=== RECORDS FOR THE TASK ===

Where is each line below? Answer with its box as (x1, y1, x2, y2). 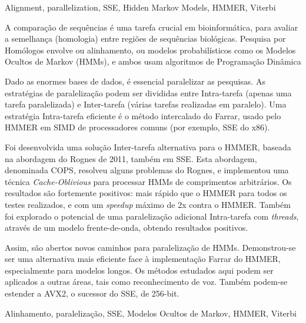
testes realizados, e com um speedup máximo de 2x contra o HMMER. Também (5, 198, 291, 210)
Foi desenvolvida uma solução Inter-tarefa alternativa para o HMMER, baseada (5, 140, 291, 153)
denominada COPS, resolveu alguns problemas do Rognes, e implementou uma (5, 164, 289, 176)
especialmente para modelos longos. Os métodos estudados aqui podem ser (5, 264, 274, 276)
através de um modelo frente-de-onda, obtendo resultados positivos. (5, 221, 248, 234)
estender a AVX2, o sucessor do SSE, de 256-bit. (5, 287, 179, 300)
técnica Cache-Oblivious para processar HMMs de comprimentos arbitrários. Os (5, 175, 292, 187)
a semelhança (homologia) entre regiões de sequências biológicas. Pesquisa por (5, 32, 286, 45)
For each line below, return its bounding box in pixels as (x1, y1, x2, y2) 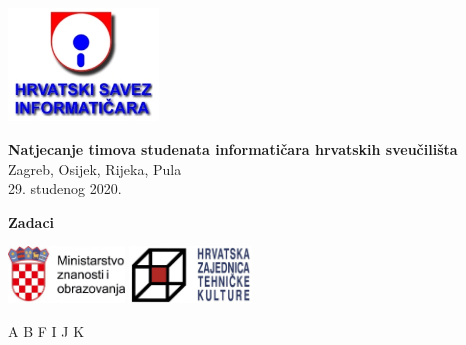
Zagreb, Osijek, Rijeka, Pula (8, 158, 182, 179)
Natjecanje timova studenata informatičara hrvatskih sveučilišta (8, 138, 458, 159)
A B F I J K (8, 320, 85, 341)
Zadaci (8, 211, 55, 232)
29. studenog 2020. (8, 178, 122, 199)
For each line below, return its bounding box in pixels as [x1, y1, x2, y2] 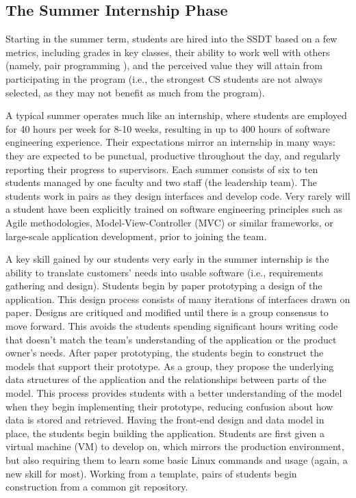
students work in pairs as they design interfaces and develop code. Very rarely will [5, 188, 351, 202]
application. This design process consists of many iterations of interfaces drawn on [5, 291, 351, 306]
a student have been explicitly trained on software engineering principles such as [5, 202, 342, 216]
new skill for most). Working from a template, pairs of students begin [5, 466, 297, 480]
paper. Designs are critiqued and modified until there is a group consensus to [5, 305, 329, 319]
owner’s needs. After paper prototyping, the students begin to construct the [5, 345, 324, 360]
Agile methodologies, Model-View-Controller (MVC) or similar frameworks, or [5, 215, 333, 229]
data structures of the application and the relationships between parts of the [5, 372, 327, 386]
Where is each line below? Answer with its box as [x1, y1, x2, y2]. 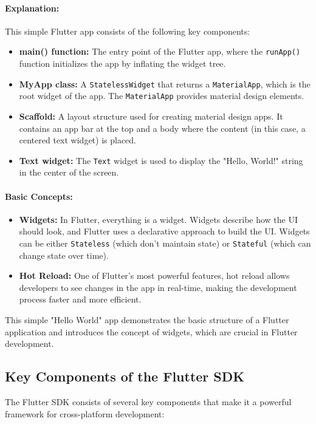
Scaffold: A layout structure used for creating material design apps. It [19, 109, 283, 122]
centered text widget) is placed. [19, 134, 137, 146]
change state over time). [19, 248, 109, 261]
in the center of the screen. [19, 166, 119, 179]
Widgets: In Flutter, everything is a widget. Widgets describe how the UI [19, 213, 298, 225]
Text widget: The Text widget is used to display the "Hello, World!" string [19, 154, 303, 166]
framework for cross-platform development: [5, 407, 165, 420]
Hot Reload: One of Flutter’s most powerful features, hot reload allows [19, 269, 290, 282]
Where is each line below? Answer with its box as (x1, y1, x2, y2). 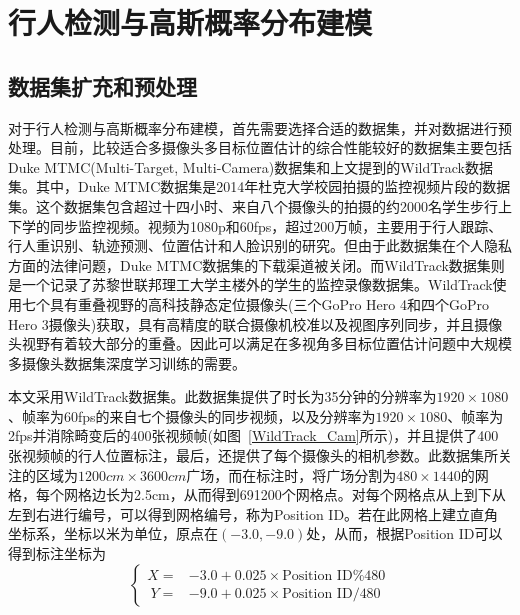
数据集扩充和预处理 (8, 70, 197, 101)
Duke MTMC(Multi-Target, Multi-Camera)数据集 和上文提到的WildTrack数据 (8, 156, 493, 177)
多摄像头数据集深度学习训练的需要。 (8, 352, 246, 373)
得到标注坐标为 (8, 543, 106, 564)
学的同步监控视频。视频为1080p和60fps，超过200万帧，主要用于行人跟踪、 (21, 215, 503, 236)
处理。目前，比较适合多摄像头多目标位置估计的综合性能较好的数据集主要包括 (8, 137, 512, 158)
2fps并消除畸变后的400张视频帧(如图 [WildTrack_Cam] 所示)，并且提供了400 (8, 425, 499, 446)
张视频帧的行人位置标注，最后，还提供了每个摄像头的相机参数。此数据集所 (8, 445, 498, 466)
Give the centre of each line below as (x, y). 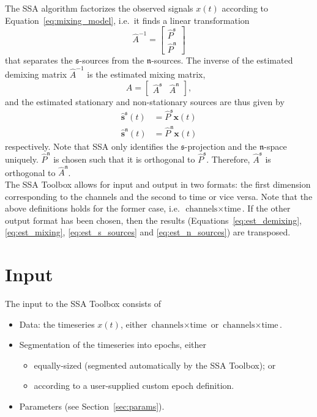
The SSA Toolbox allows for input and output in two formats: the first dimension (158, 184)
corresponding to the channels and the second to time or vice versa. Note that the (159, 196)
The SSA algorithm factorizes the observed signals (99, 8)
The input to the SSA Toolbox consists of (83, 303)
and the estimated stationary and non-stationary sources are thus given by (145, 101)
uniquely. (22, 159)
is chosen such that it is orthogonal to (124, 159)
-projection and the (221, 146)
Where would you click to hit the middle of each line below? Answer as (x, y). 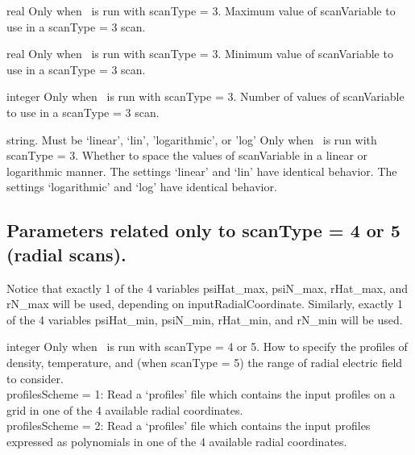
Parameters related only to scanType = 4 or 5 (203, 230)
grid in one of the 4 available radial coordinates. (125, 409)
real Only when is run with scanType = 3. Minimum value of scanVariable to (200, 54)
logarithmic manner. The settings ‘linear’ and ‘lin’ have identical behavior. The (202, 171)
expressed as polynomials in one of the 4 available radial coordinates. (177, 441)
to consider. (35, 378)
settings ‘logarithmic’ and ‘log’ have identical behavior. (142, 187)
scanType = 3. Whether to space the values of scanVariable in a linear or (187, 155)
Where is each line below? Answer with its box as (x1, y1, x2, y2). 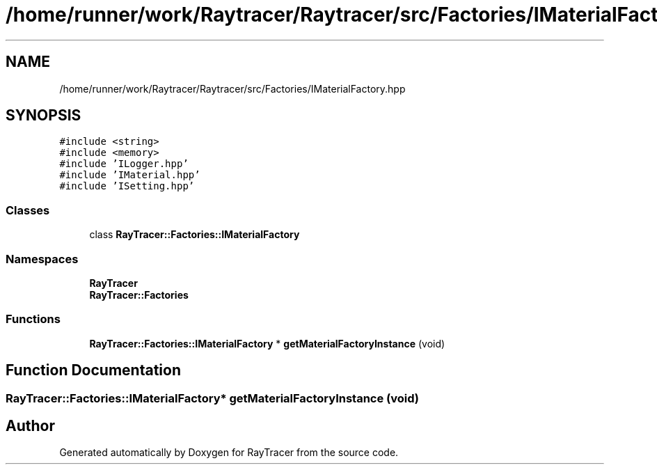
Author (6, 416, 55, 434)
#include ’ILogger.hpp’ (59, 158, 189, 170)
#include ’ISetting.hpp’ (59, 180, 195, 192)
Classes (6, 203, 50, 217)
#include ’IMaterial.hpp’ (59, 169, 200, 181)
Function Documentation (6, 361, 181, 379)
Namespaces (6, 251, 79, 266)
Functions (6, 312, 61, 327)
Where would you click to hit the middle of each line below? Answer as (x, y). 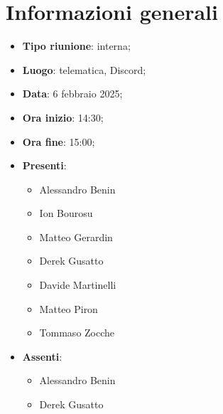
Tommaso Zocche (77, 333)
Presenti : (44, 165)
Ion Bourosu (66, 213)
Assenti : (42, 356)
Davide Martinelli (78, 285)
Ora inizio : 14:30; (63, 117)
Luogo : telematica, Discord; (84, 69)
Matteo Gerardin (76, 237)
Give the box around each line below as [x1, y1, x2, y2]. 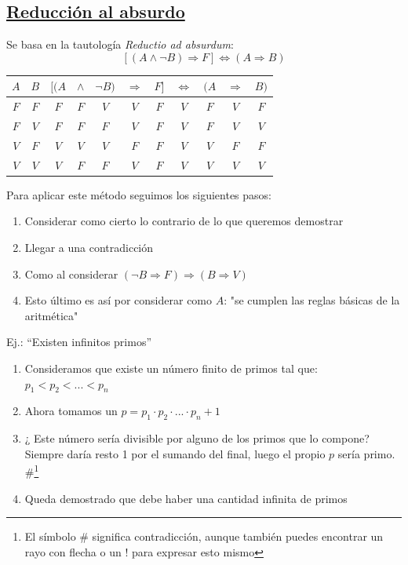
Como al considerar [24, 265, 118, 282]
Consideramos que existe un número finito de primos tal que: [24, 359, 318, 376]
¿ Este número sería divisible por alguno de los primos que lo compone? [24, 430, 370, 447]
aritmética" [24, 307, 78, 323]
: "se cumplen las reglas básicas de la [224, 292, 400, 308]
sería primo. [337, 445, 395, 461]
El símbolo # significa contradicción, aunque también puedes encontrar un [24, 528, 384, 545]
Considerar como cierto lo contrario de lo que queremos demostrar [24, 213, 344, 229]
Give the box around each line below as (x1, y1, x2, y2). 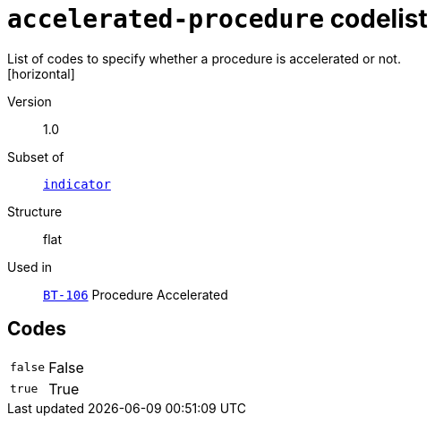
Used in (7, 258, 53, 275)
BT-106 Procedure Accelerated (43, 286, 228, 302)
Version (7, 93, 52, 109)
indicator (43, 176, 111, 191)
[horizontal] (7, 65, 75, 81)
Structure (7, 203, 63, 219)
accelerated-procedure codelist (7, 4, 428, 34)
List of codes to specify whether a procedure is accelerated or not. (7, 50, 401, 66)
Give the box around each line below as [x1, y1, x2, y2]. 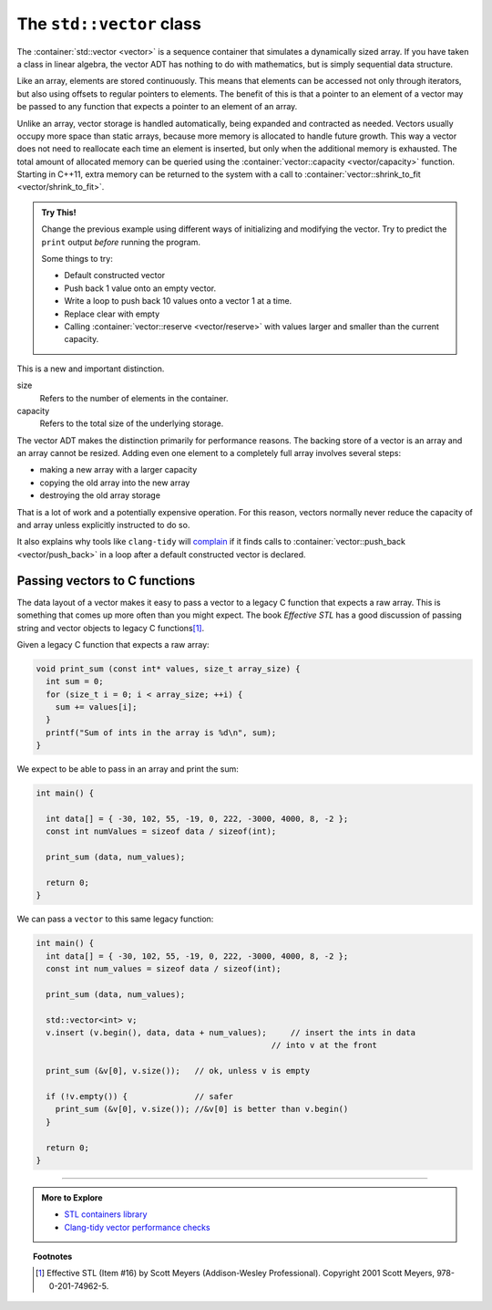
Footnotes [33, 1251, 73, 1263]
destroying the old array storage [39, 490, 161, 501]
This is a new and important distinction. [16, 363, 165, 374]
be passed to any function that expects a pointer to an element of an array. [16, 101, 298, 112]
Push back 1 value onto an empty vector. [64, 283, 217, 294]
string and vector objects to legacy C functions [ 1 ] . [16, 622, 205, 633]
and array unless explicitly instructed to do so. [16, 520, 190, 531]
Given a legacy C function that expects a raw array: [16, 639, 210, 650]

===

WHAT IS REQUIRED: The answer must be the entries above, printed exactly, with no pictures.

OUTPUT FOR THIS EXERCISE:
Where is each line below? Answer with its box as (x1, y1, x2, y2). 
testes realizados, e com um speedup máximo de 2x contra o HMMER. Também (5, 198, 291, 210)
Foi desenvolvida uma solução Inter-tarefa alternativa para o HMMER, baseada (5, 140, 291, 153)
denominada COPS, resolveu alguns problemas do Rognes, e implementou uma (5, 164, 289, 176)
especialmente para modelos longos. Os métodos estudados aqui podem ser (5, 264, 274, 276)
através de um modelo frente-de-onda, obtendo resultados positivos. (5, 221, 248, 234)
estender a AVX2, o sucessor do SSE, de 256-bit. (5, 287, 179, 300)
técnica Cache-Oblivious para processar HMMs de comprimentos arbitrários. Os (5, 175, 292, 187)
a semelhança (homologia) entre regiões de sequências biológicas. Pesquisa por (5, 32, 286, 45)
For each line below, return its bounding box in pixels as (x1, y1, x2, y2) 
Zagreb, Osijek, Rijeka, Pula (8, 158, 182, 179)
Natjecanje timova studenata informatičara hrvatskih sveučilišta (8, 138, 458, 159)
A B F I J K (8, 320, 85, 341)
Zadaci (8, 211, 55, 232)
29. studenog 2020. (8, 178, 122, 199)
For each line below, return its bounding box in pixels as [x1, y1, x2, y2] 
students work in pairs as they design interfaces and develop code. Very rarely will [5, 188, 351, 202]
application. This design process consists of many iterations of interfaces drawn on [5, 291, 351, 306]
a student have been explicitly trained on software engineering principles such as [5, 202, 342, 216]
new skill for most). Working from a template, pairs of students begin [5, 466, 297, 480]
paper. Designs are critiqued and modified until there is a group consensus to [5, 305, 329, 319]
owner’s needs. After paper prototyping, the students begin to construct the [5, 345, 324, 360]
Agile methodologies, Model-View-Controller (MVC) or similar frameworks, or [5, 215, 333, 229]
data structures of the application and the relationships between parts of the [5, 372, 327, 386]
Where is each line below? Answer with its box as [x1, y1, x2, y2]. 
Scaffold: A layout structure used for creating material design apps. It [19, 109, 283, 122]
centered text widget) is placed. [19, 134, 137, 146]
change state over time). [19, 248, 109, 261]
in the center of the screen. [19, 166, 119, 179]
Widgets: In Flutter, everything is a widget. Widgets describe how the UI [19, 213, 298, 225]
Text widget: The Text widget is used to display the "Hello, World!" string [19, 154, 303, 166]
framework for cross-platform development: [5, 407, 165, 420]
Hot Reload: One of Flutter’s most powerful features, hot reload allows [19, 269, 290, 282]
Where is each line below? Answer with its box as (x1, y1, x2, y2). 
数据集扩充和预处理 (8, 70, 197, 101)
Duke MTMC(Multi-Target, Multi-Camera)数据集 和上文提到的WildTrack数据 (8, 156, 493, 177)
多摄像头数据集深度学习训练的需要。 (8, 352, 246, 373)
得到标注坐标为 (8, 543, 106, 564)
学的同步监控视频。视频为1080p和60fps，超过200万帧，主要用于行人跟踪、 (21, 215, 503, 236)
处理。目前，比较适合多摄像头多目标位置估计的综合性能较好的数据集主要包括 (8, 137, 512, 158)
2fps并消除畸变后的400张视频帧(如图 [WildTrack_Cam] 所示)，并且提供了400 (8, 425, 499, 446)
张视频帧的行人位置标注，最后，还提供了每个摄像头的相机参数。此数据集所 (8, 445, 498, 466)
Give the centre of each line below as (x, y). 
The SSA Toolbox allows for input and output in two formats: the first dimension (158, 184)
corresponding to the channels and the second to time or vice versa. Note that the (159, 196)
The SSA algorithm factorizes the observed signals (99, 8)
The input to the SSA Toolbox consists of (83, 303)
and the estimated stationary and non-stationary sources are thus given by (145, 101)
uniquely. (22, 159)
is chosen such that it is orthogonal to (124, 159)
-projection and the (221, 146)
Where would you click to hit the middle of each line below? Answer as (x, y). 
Parameters related only to scanType = 4 or 5 (203, 230)
grid in one of the 4 available radial coordinates. (125, 409)
real Only when is run with scanType = 3. Minimum value of scanVariable to (200, 54)
logarithmic manner. The settings ‘linear’ and ‘lin’ have identical behavior. The (202, 171)
expressed as polynomials in one of the 4 available radial coordinates. (177, 441)
to consider. (35, 378)
settings ‘logarithmic’ and ‘log’ have identical behavior. (142, 187)
scanType = 3. Whether to space the values of scanVariable in a linear or (187, 155)
Where is each line below? Answer with its box as (x1, y1, x2, y2). 
Author (6, 416, 55, 434)
#include ’ILogger.hpp’ (59, 158, 189, 170)
#include ’ISetting.hpp’ (59, 180, 195, 192)
Classes (6, 203, 50, 217)
#include ’IMaterial.hpp’ (59, 169, 200, 181)
Function Documentation (6, 361, 181, 379)
Namespaces (6, 251, 79, 266)
Functions (6, 312, 61, 327)
Where would you click to hit the middle of each line below? Answer as (x, y). 
Tommaso Zocche (77, 333)
Presenti : (44, 165)
Ion Bourosu (66, 213)
Assenti : (42, 356)
Davide Martinelli (78, 285)
Ora inizio : 14:30; (63, 117)
Luogo : telematica, Discord; (84, 69)
Matteo Gerardin (76, 237)
Give the box around each line below as [x1, y1, x2, y2]. 
Como al considerar [24, 265, 118, 282]
Consideramos que existe un número finito de primos tal que: [24, 359, 318, 376]
¿ Este número sería divisible por alguno de los primos que lo compone? [24, 430, 370, 447]
aritmética" [24, 307, 78, 323]
: "se cumplen las reglas básicas de la [224, 292, 400, 308]
sería primo. [337, 445, 395, 461]
El símbolo # significa contradicción, aunque también puedes encontrar un [24, 528, 384, 545]
Considerar como cierto lo contrario de lo que queremos demostrar [24, 213, 344, 229]
Give the box around each line below as (x1, y1, x2, y2). 
Used in (7, 258, 53, 275)
BT-106 Procedure Accelerated (43, 286, 228, 302)
Version (7, 93, 52, 109)
indicator (43, 176, 111, 191)
[horizontal] (7, 65, 75, 81)
Structure (7, 203, 63, 219)
accelerated-procedure codelist (7, 4, 428, 34)
List of codes to specify whether a procedure is accelerated or not. (7, 50, 401, 66)
Give the box around each line below as [x1, y1, x2, y2]. 
Footnotes [33, 1251, 73, 1263]
destroying the old array storage [39, 490, 161, 501]
This is a new and important distinction. [16, 363, 165, 374]
be passed to any function that expects a pointer to an element of an array. [16, 101, 298, 112]
Push back 1 value onto an empty vector. [64, 283, 217, 294]
string and vector objects to legacy C functions [ 1 ] . [16, 622, 205, 633]
and array unless explicitly instructed to do so. [16, 520, 190, 531]
Given a legacy C function that expects a raw array: [16, 639, 210, 650]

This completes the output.